Rubinstein et al v. The Keshet Inter Vivos Trust et al
Filing
227
ORDER denying 193 Plaintiffs' Motion to Strike Defendants' Expert Witness. Signed by Magistrate Judge Edwin G. Torres on 12/10/2018. See attached document for full details. (js02)

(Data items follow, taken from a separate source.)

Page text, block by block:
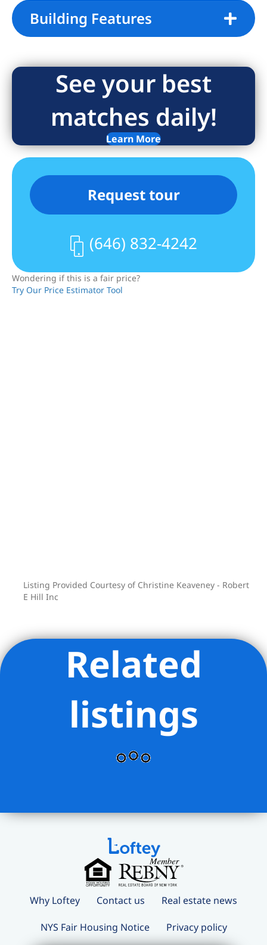
Building Features
See your best
matches daily!
Learn More
Request tour
(646) 832-4242
Wondering if this is a fair price?
Try Our Price Estimator Tool
Listing Provided Courtesy of Christine Keaveney - Robert
E Hill Inc
Related
listings
Why Loftey Contact us Real estate news
NYS Fair Housing Notice Privacy policy
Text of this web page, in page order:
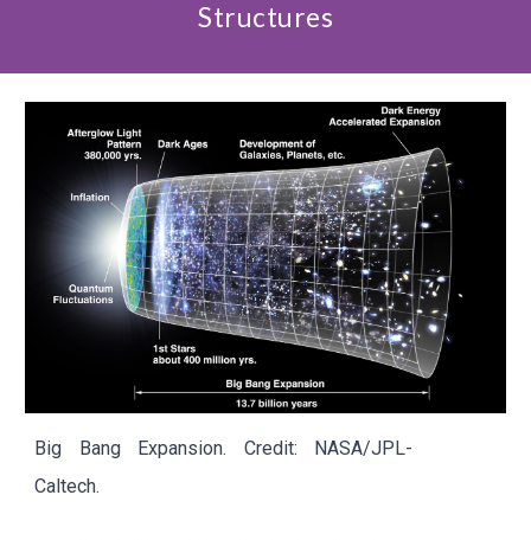
Structures
Big Bang Expansion. Credit: NASA/JPL-
Caltech.
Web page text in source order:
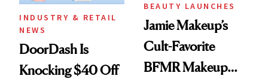
INDUSTRY & RETAIL
NEWS
DoorDash Is
Knocking $40 Off
BEAUTY LAUNCHES
Jamie Makeup’s
Cult-Favorite
BFMR Makeup
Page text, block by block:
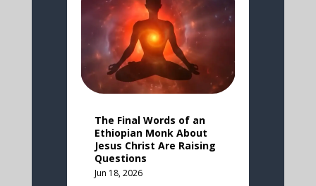
The Final Words of an
Ethiopian Monk About
Jesus Christ Are Raising
Questions
Jun 18, 2026
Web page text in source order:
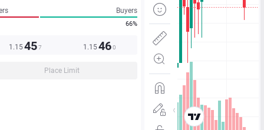
Buyers
66%
1.15457 1.15460
Place Limit
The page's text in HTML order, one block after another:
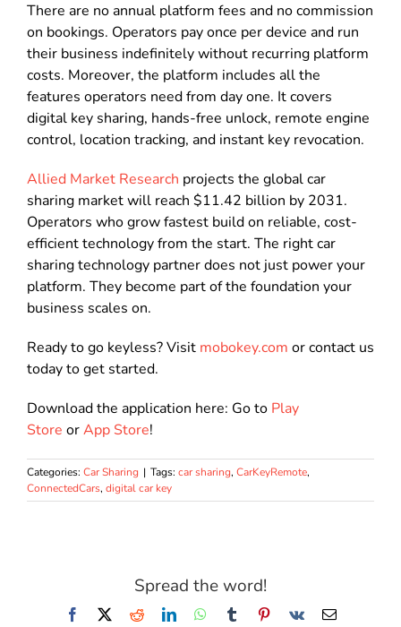
There are no annual platform fees and no commission
on bookings. Operators pay once per device and run
their business indefinitely without recurring platform
costs. Moreover, the platform includes all the
features operators need from day one. It covers
digital key sharing, hands-free unlock, remote engine
control, location tracking, and instant key revocation.
Allied Market Research projects the global car
sharing market will reach $11.42 billion by 2031.
Operators who grow fastest build on reliable, cost-
efficient technology from the start. The right car
sharing technology partner does not just power your
platform. They become part of the foundation your
business scales on.
Ready to go keyless? Visit mobokey.com or contact us
today to get started.
Download the application here: Go to Play
Store orApp Store!
Categories: Car Sharing | Tags: car sharing, CarKeyRemote,
ConnectedCars, digital car key
Spread the word!
Facebook
X RedditLinkedInWhatsApp
TumblrPinterest
Vk Email

UNITED STATES DISTRICT COURT
SOUTHERN DISTRICT OF FLORIDA
Case No. 17-61019-Civ-WILLIAMS/TORRES
ARTURO RUBINSTEIN, et al.,
Plaintiffs,
v.
THE KESHET INTER VIVOS TRUST, et al.,
Defendants.
___________________________________________/
ORDER ON PLAINTIFFS’ MOTION TO STRIKE DEFENDANTS’ EXPERT
WITNESS F. HARLEY NORWITCH AND EXPERT OPINION/REPORT
This matter is before the Court on Arturo Rubinstein’s (“Mr. Rubinstein”),
Fab Rock Investments, LLC’s (“Fab Rock”), and Oceanside Mile, LLC’s
(“Oceanside”) (collectively, “Plaintiffs”) motion to strike an expert witness. [D.E.

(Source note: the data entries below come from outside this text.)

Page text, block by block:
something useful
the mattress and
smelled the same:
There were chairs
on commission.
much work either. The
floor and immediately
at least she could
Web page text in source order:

193]. Keshnet Inter Vivos Trust’s (the “Trust”), Yoram Yehuda’s (“Mr. Yehuda”),
Sharona Yehuda’s (“Mrs. Yehuda”) (collectively, the “Yehudas”), Karin Yehuda’s,
the Mayo Group, LLC’s, Mazliach Gamliel’s, Eyal Gamliel’s, Yoram Eliyahu’s, Mike
Sedaghati’s, Bridge to the Future, LLC’s, and Orit Maimon’s (collectively,
“Defendants”) responded to Plaintiffs’ motion on November 26, 2018. [D.E. 213] to
which Plaintiffs replied on December 3, 2018. [D.E. 222]. Therefore, Plaintiffs’
motion is now ripe for disposition.
After careful consideration of the motion,
response, reply, relevant authority, and for the reasons discussed below, Plaintiffs’
motion is DENIED.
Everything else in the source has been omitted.